Aditi Tandon
New Delhi, January 3
The ruling BJP has entered the poll mode, drawing up an elaborate plan for the upcoming Assembly and the 2024 Lok Sabha elections, with the party’s national executive set to meet here on January 16 and 17.
Shah too got extension ahead of 2019 poll
Nadda is expected to get another tenure as BJP president, with his three-year term ending this month. He was elected unopposed as party chief on January 21, 2020, and took over from Amit Shah, who previously got a similar extension as party president to helm the affairs ahead of the 2019 Lok Sabha elections.
The 83-member national executive,which has 55 special invitees and 179 permanent invitees, is a forum for the BJP to take major organisational decisions and chart the future course of action.
Extension of tenure to sitting BJP president JP Nadda remains the top agenda along with deliberations on the strategy for nine state elections in 2023 and General Election to the 18th Lok Sabha in 2024.
Nadda is expected to get another tenure as BJP president, with his three-year term ending this month.
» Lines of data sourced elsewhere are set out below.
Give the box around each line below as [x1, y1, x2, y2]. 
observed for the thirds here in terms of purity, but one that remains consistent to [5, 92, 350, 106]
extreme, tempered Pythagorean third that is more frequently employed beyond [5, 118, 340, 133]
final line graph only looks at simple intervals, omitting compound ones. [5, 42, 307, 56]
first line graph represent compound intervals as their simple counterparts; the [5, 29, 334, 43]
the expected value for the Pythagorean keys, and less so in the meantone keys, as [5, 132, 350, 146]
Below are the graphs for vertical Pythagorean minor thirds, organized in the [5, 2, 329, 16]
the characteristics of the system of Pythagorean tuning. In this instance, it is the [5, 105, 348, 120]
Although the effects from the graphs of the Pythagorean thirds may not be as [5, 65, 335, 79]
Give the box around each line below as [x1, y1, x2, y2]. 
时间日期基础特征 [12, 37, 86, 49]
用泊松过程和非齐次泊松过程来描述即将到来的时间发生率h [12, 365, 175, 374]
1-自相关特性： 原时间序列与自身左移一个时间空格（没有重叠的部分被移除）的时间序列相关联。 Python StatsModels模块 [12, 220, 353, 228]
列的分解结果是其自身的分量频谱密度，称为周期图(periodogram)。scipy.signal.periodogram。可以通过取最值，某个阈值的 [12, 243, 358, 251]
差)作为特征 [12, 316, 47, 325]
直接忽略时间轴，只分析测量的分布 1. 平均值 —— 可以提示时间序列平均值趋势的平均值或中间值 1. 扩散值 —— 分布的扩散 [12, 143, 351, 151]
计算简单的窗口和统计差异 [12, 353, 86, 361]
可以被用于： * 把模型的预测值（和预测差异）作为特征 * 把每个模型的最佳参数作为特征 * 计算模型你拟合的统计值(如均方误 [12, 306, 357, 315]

He was elected unopposed as party chief on January 21, 2020, and took over from Amit Shah, who previously got a similar extension as party president to helm the affairs ahead of the 2019 Lok Sabha elections.
Prime Minister Narendra Modi’s praise for Nadda at the parliamentary party meeting in December was signal enough that the veteran’s path for extension was clear.
With PM as principal campaigner and Nadda as party chief, the BJP clinched historic mandates in Uttar Pradesh, Uttarakhand, Goa and Manipur by repeating its governments in all these states and bagged a record 156 seats out of 182 in Gujarat, ending 2022 on a high note. It lost Himachal to the Congress, while AAP went to Punjab. The national executive would strategise for the 2023 polls in Meghalaya, Tripura, Nagaland, Mizoram, Karnataka, Telangana, Rajasthan, Chhattisgarh and Madhya Pradesh.
Performance of the BJP in the 2023 cycle would have a direct bearing on whether PM Modi becomes the second Indian PM to win a third straight term while in office, the first being late Jawahar Lal Nehru who led the Congress to victory in the first three Lok Sabha elections.
The party is likely to defer its organisational elections due in January until after 2024, by when the BJP would hope to fulfil implementation of the Uniform Civil Code (UCC), the last of its three core pledges.
With the BJP choosing the state Assembly route to push the UCC, victory in states is key to the fulfilment of this promise.